Fenomena ini bukan sekadar gejolak politik biasa. Naiknya Sanseito menandai pergeseran arah ekonomi Jepang menuju jalur populisme proteksionis sebuah jalan yang, menurut sejumlah analis, berpotensi mengancam daya saing Jepang di Asia Timur, menekan investor, dan memperburuk stagnasi ekonomi yang sudah berlangsung lebih dari dua dekade.
Sanseito membawa slogan tak resmi yang populer di media sosial: “Japanese First”. Istilah ini merujuk pada pandangan nasionalis yang menekankan bahwa kepentingan warga Jepang harus selalu diutamakan di atas kepentingan asing.
Dalam praktiknya, slogan ini kerap digunakan untuk mendukung kebijakan proteksionis, pembatasan tenaga kerja migran, dan penolakan terhadap pengaruh globalisasi.

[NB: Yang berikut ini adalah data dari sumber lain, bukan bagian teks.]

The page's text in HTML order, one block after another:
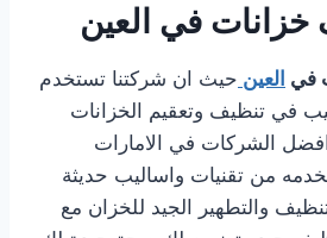
في العين
في العين حيث ان شركتنا تستخدم
في تنظيف وتعقيم الخزانات
الشركات في الامارات
من تقنيات واساليب حديثة
والتطهير الجيد للخزان مع
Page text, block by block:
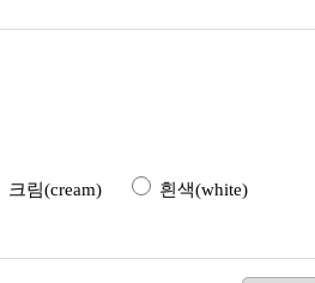
크림(cream) 흰색(white)
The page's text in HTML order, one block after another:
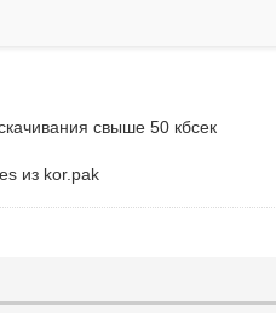
свыше 50 кбсек
из kor.pak
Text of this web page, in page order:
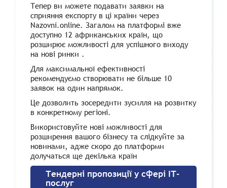
Тепер ви можете подавати заявки на
сприяння експорту в ці країни через
Nazovni.online. Загалом на платформі вже
доступно 12 африканських країн, що
розширює можливості для успішного виходу
на нові ринки .
Для максимальної ефективності
рекомендуємо створювати не більше 10
заявок на один напрямок.
Це дозволить зосередити зусилля на розвитку
в конкретному регіоні.
Використовуйте нові можливості для
розширення вашого бізнесу та слідкуйте за
новинами, адже скоро до платформи
долучаться ще декілька країн
Тендерні пропозиції у сфері ІТ-
послуг
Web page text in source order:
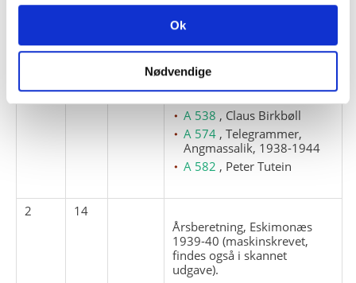
Ok
Nødvendige
A 412, Marius Jensen
A 414
Brandt
A 484
A 487, Alfred Hansen
A 538 , Claus Birkbøll
A 574 , Telegrammer,
Angmassalik, 1938-1944
A 582 , Peter Tutein
2
14
Årsberetning, Eskimonæs
1939-40 (maskinskrevet,
findes også i skannet
udgave).
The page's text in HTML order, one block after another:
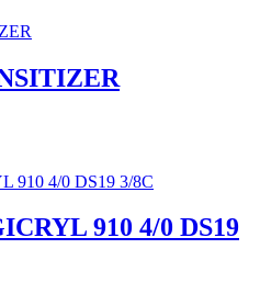
910 4/0 DS19
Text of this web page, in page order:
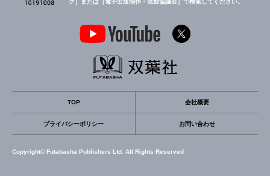
ク］または［電子出版制作・流通協議会］で検索してください。
TOP 会社概要
プライバシーポリシー お問い合わせ
Copyright© Futabasha Publishers Ltd. All Rights Reserved
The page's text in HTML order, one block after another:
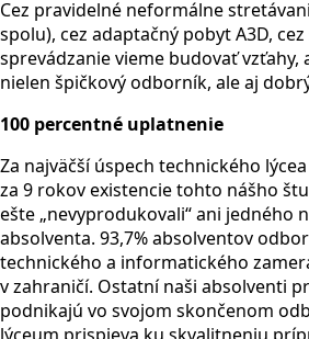
Cez pravidelné neformálne
spolu), cez adaptačný pobyt A3D,
sprevádzanie vieme budovať vzťahy,
nielen špičkový odborník, ale aj
100 percentné uplatnenie
Za najväčší úspech technického
za 9 rokov existencie tohto nášho
ešte „nevyprodukovali“ ani jedného
absolventa. 93,7% absolventov
technického a informatického
v zahraničí. Ostatní naši absolventi
podnikajú vo svojom skončenom
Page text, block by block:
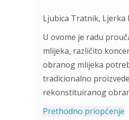
Ljubica Tratnik, Ljerka
U ovome je radu
mlijeka, različito
obranog mlijeka
tradicionalno
rekonstituiranog
Prethodno priopćenje
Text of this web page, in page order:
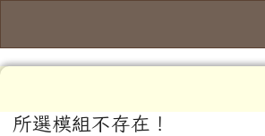
主內容區域
所選模組不存在！
頁尾區域
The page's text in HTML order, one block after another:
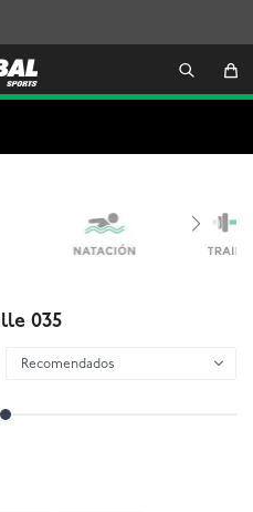
035
Recomendados
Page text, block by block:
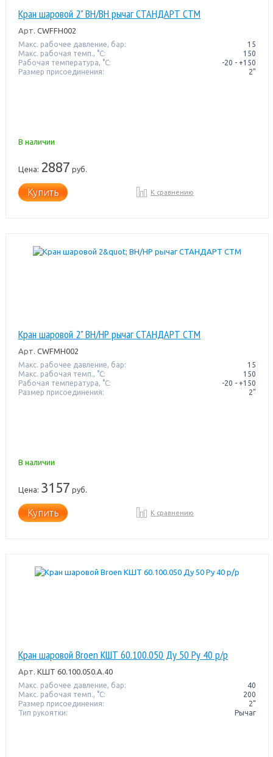
Кран шаровой 2" ВН/ВН рычаг СТАНДАРТ СТМ
Арт. CWFFH002
Макс. рабочее давление, бар:
15
Макс. рабочая темп., °С:
150
Рабочая температура, °C:
-20 - +150
Размер присоединения:
2"
В наличии
Цена: 2887 руб.
Купить К сравнению
Кран шаровой 2" ВН/НР рычаг СТАНДАРТ СТМ
Арт. CWFMH002
Макс. рабочее давление, бар:
15
Макс. рабочая темп., °С:
150
Рабочая температура, °C:
-20 - +150
Размер присоединения:
2"
В наличии
Цена: 3157 руб.
Купить К сравнению
Кран шаровой Broen КШТ 60.100.050 Ду 50 Ру 40 р/р
Арт. КШТ 60.100.050.А.40
Макс. рабочее давление, бар:
40
Макс. рабочая темп., °С:
200
Размер присоединения:
2"
Тип рукоятки:
Рычаг
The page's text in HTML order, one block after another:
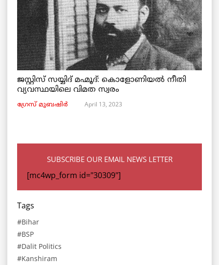
ജസ്റ്റിസ് സയ്യിദ് മഹ്മൂദ്: കൊളോണിയൽ നീതി
വ്യവസ്ഥയിലെ വിമത സ്വരം
ഗ്രേസ് മുബഷിർ April 13, 2023
SUBSCRIBE OUR EMAIL NEWS LETTER
[mc4wp_form id="30309"]
Tags
Bihar
BSP
Dalit Politics
Kanshiram
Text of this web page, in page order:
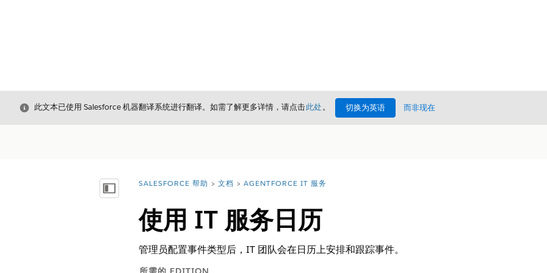
关闭
此文本已使用 Salesforce 机器翻译系统进行翻译。如需了解更多详情，请点击此处。 切换为英语 而非现在
显示目录 您在此处：
SALESFORCE 帮助 文档 AGENTFORCE IT 服务
使用 IT 服务日历
管理员配置事件类型后，IT 团队会在日历上安排和跟踪事件。
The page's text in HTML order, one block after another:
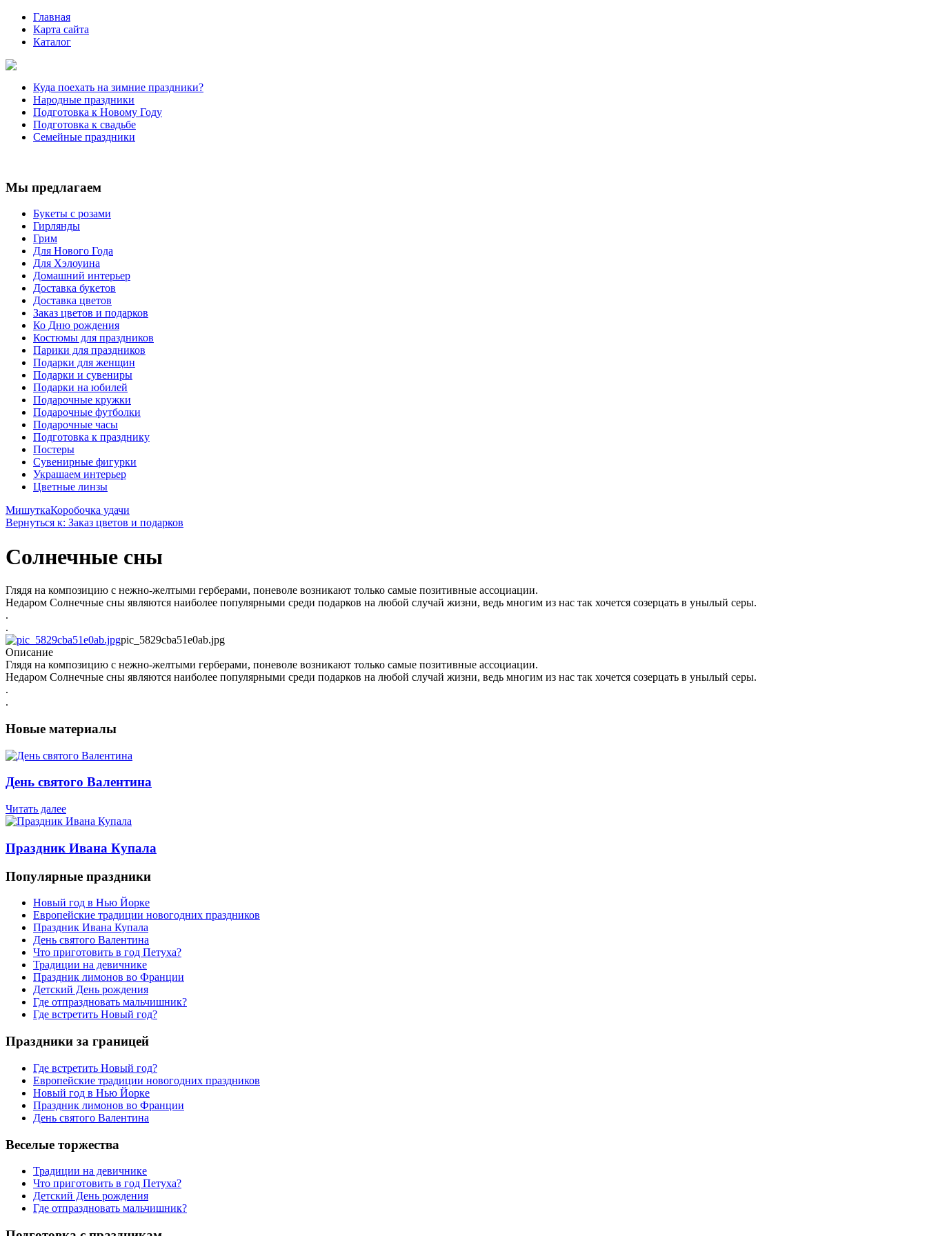
Главная
Карта сайта
Каталог
Куда поехать на зимние праздники?
Народные праздники
Подготовка к Новому Году
Подготовка к свадьбе
Семейные праздники
Мы предлагаем
Букеты с розами
Гирлянды
Грим
Для Нового Года
Для Хэлоуина
Домашний интерьер
Доставка букетов
Доставка цветов
Заказ цветов и подарков
Ко Дню рождения
Костюмы для праздников
Парики для праздников
Подарки для женщин
Подарки и сувениры
Подарки на юбилей
Подарочные кружки
Подарочные футболки
Подарочные часы
Подготовка к празднику
Постеры
Сувенирные фигурки
Украшаем интерьер
Цветные линзы
МишуткаКоробочка удачи
Вернуться к: Заказ цветов и подарков
Солнечные сны
Глядя на композицию с нежно-желтыми герберами, поневоле возникают только самые позитивные ассоциации.
Недаром Солнечные сны являются наиболее популярными среди подарков на любой случай жизни, ведь многим из нас так хочется созерцать в унылый серы.
.
.
pic_5829cba51e0ab.jpg
Описание
Глядя на композицию с нежно-желтыми герберами, поневоле возникают только самые позитивные ассоциации.
Недаром Солнечные сны являются наиболее популярными среди подарков на любой случай жизни, ведь многим из нас так хочется созерцать в унылый серы.
.
.
Новые материалы
День святого Валентина
Читать далее
Праздник Ивана Купала
Популярные праздники
Новый год в Нью Йорке
Европейские традиции новогодних праздников
Праздник Ивана Купала
День святого Валентина
Что приготовить в год Петуха?
Традиции на девичнике
Праздник лимонов во Франции
Детский День рождения
Где отпраздновать мальчишник?
Где встретить Новый год?
Праздники за границей
Где встретить Новый год?
Европейские традиции новогодних праздников
Новый год в Нью Йорке
Праздник лимонов во Франции
День святого Валентина
Веселые торжества
Традиции на девичнике
Что приготовить в год Петуха?
Детский День рождения
Где отпраздновать мальчишник?
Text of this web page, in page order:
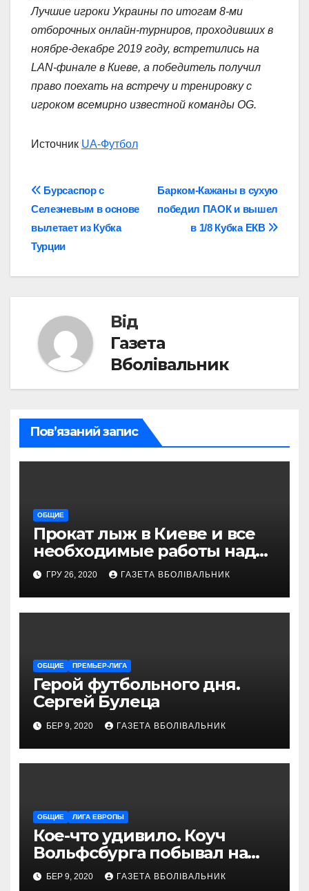
Лучшие игроки Украины по итогам 8-ми
отборочных онлайн-турниров, проходивших в
ноябре-декабре 2019 году, встретились на
LAN-финале в Киеве, а победитель получил
право поехать на встречу и тренировку с
игроком всемирно известной команды OG.
Источник UA-Футбол
Навігація
записів
Барком-Кажаны в сухую
победил ПАОК и вышел
в 1/8 Кубка ЕКВ
Бурсаспор с
Селезневым в основе
вылетает из Кубка
Турции
Від
Газета
Вболівальник
Пов’язаний запис
ОБЩИЕ
Прокат лыж в Киеве и все
необходимые работы над
снаряжением, которое
проводит магазин
«VELOPARK»
ГРУ 26, 2020 ГАЗЕТА ВБОЛІВАЛЬНИК
ОБЩИЕ ПРЕМЬЕР-ЛИГА
Герой футбольного дня.
Сергей Булеца
БЕР 9, 2020 ГАЗЕТА ВБОЛІВАЛЬНИК
ОБЩИЕ ЛИГА ЕВРОПЫ
Кое-что удивило. Коуч
Вольфсбурга побывал на
матче Шахтера с Колосом
БЕР 9, 2020 ГАЗЕТА ВБОЛІВАЛЬНИК
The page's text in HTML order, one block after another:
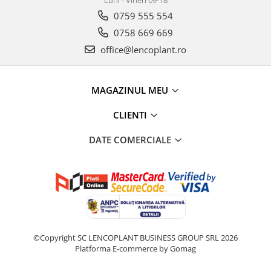
0759 555 554
0758 669 669
office@lencoplant.ro
MAGAZINUL MEU
CLIENTI
DATE COMERCIALE
©Copyright SC LENCOPLANT BUSINESS GROUP SRL 2026
Platforma E-commerce by Gomag
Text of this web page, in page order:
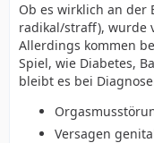
Ob es wirklich an der
radikal/straff), wurde
Allerdings kommen
Spiel, wie Diabetes,
bleibt es bei
Versagen

“Ini bukan sekadar reaksi sesaat terhadap inflasi atau nilai tukar,” ujar Joshua Walker, Presiden Japan Society di New York, dalam wawancara dengan BBC. “Sanseito mewakili rasa frustrasi publik yang dalam. Tapi arah kebijakan mereka anti-globalisme, anti-imigrasi, pemotongan pajak tanpa basis fiskal kuat berpotensi memperlemah Jepang dalam jangka panjang.”
Janji Pajak Ringan, Tapi Defisit Mengintai
Platform ekonomi Sanseito sederhana: pemotongan pajak penghasilan dan konsumsi, pengurangan pengeluaran kesejahteraan, serta penolakan pada apa yang mereka sebut “globalisme”.
![]() |
| Sohei Kamiya, pemimpin Partai Sanseito, berbicara kepada media usai pemilu Majelis Tinggi di Tokyo, Minggu (20/7/2025). (Dok. Kyodo News via AP) |
Dalam kampanye, pemimpin Sanseito, Sohei Kamiya, kerap menuding perdagangan bebas dan investasi asing sebagai penyebab ketimpangan harga, bahkan menyebut turis asing sebagai salah satu faktor naiknya harga pangan seperti beras yang melonjak hingga dua kali lipat pada pertengahan 2025.
Bagi kelas menengah yang terhimpit inflasi, janji itu terdengar melegakan. Namun bagi ekonom, langkah tersebut menyimpan risiko besar. Tanpa reformasi struktural, pemotongan pajak diprediksi akan memperlebar defisit fiskal Jepang, yang kini sudah mencapai lebih dari 260% dari PDB tertinggi di antara negara-negara maju.
“Jika kebijakan ini dijalankan tanpa pengendalian anggaran, Jepang akan makin sulit membiayai transformasi ekonominya, terutama investasi pada sektor teknologi dan energi hijau,” kata Hiroshi Watanabe, mantan pejabat Kementerian Keuangan Jepang yang kini menjadi analis di Institute for International Economic Studies.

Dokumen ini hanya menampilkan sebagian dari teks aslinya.